Tuesday, November 30, 2010

Sally Mann


The image above is one of my favorites of the work at the Sally Mann exhibit. I love the fact that is actually a long exposure of maggots eating the flesh of this deceased individual. I really like the anonymity- you can't tell whether it is a man or a woman. I think that the fact that she used glass plates was amazing. I remember going to the bodies exhibit at the Science Center in Orlando. There were over 200 deceseased bodies dissected and analyzed within the show. It was an amazing experience and reached me as much as this photograh above.

As for the rest of the show, I wasn't thoroughly impressed. I thought that the overall the show lacked that extra bit- the extra piece that ties each of the shows together. I feel that Sally Mann knows how to take pictures and she has amazing ideas, she just doesn't know how to execute each idea to it's fullest potential. Like for the portraits of her children all grown up, they weren't that interesting. They seemed like simple portraits and that's all. Besides that, I will continue to go see her shows because it might have just been a fluke that I didn't like it.

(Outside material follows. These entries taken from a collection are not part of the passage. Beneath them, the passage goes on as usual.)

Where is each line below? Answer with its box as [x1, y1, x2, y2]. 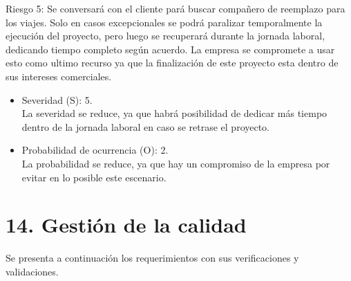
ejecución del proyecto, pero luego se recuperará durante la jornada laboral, [6, 28, 325, 43]
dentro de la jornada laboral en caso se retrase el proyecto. [21, 119, 270, 134]
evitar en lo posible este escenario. [21, 170, 167, 184]
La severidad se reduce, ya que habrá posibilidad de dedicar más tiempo [21, 106, 328, 120]
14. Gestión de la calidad [6, 210, 247, 239]
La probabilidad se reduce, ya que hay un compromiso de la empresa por [21, 156, 330, 170]
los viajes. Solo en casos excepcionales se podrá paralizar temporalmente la [6, 15, 323, 29]
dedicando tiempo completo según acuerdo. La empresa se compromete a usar [6, 42, 335, 56]
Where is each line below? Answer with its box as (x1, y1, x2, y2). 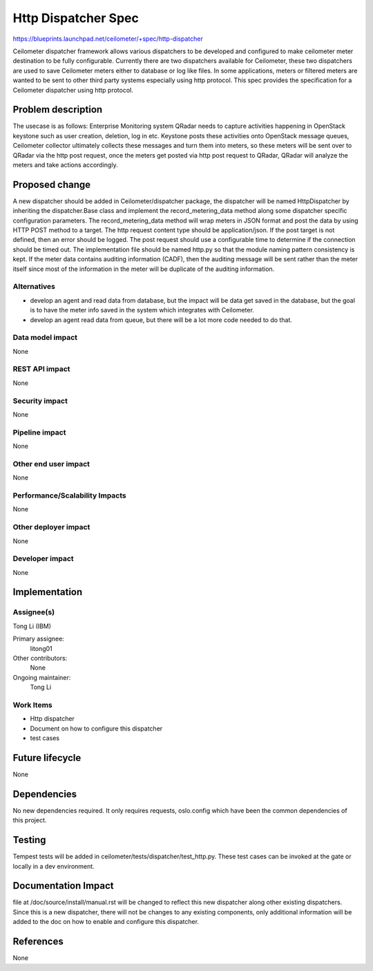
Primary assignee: (12, 634, 65, 643)
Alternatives (12, 282, 55, 292)
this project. (12, 816, 47, 824)
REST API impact (12, 364, 70, 374)
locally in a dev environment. (12, 862, 95, 870)
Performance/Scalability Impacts (12, 491, 127, 500)
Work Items (12, 700, 52, 710)
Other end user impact (12, 459, 90, 469)
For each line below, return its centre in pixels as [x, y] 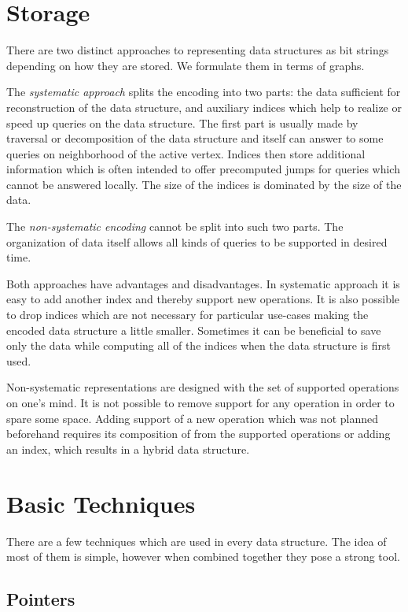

Sally Man - The Flesh and The Spirit

Sally Mann, "Hephaestus," 2008. Gelatin silver print, 15 x 13 1/2 inches

Sally Mann, "Was Ever Love," 2009. Gelatin silver print, 15 x 13 1/2 inches

These were two of my favorite pictures from her series Proud Flesh. This series is particularly powerful, especially these two images, because they deal with the emotional weight and the physical suffering that families endure when someone has a degenerative disease, like muscular dystrophy. The emotional turmoil associated with these images makes them very intimate in a sad and strange way. This series became even more interesting to me once I watched her movie and I heard her say that young photographers should take pictures of things and people that matter to them or they won't make good art and even more so when she said that Larry (her husband) was always willingly to model for her (even with his poor health) and she wasn't sure if it was right to ask him to do so. The vulnerability, affection, and the fragility of life that this series addresses makes these images very powerful and very easy to connect with emotionally.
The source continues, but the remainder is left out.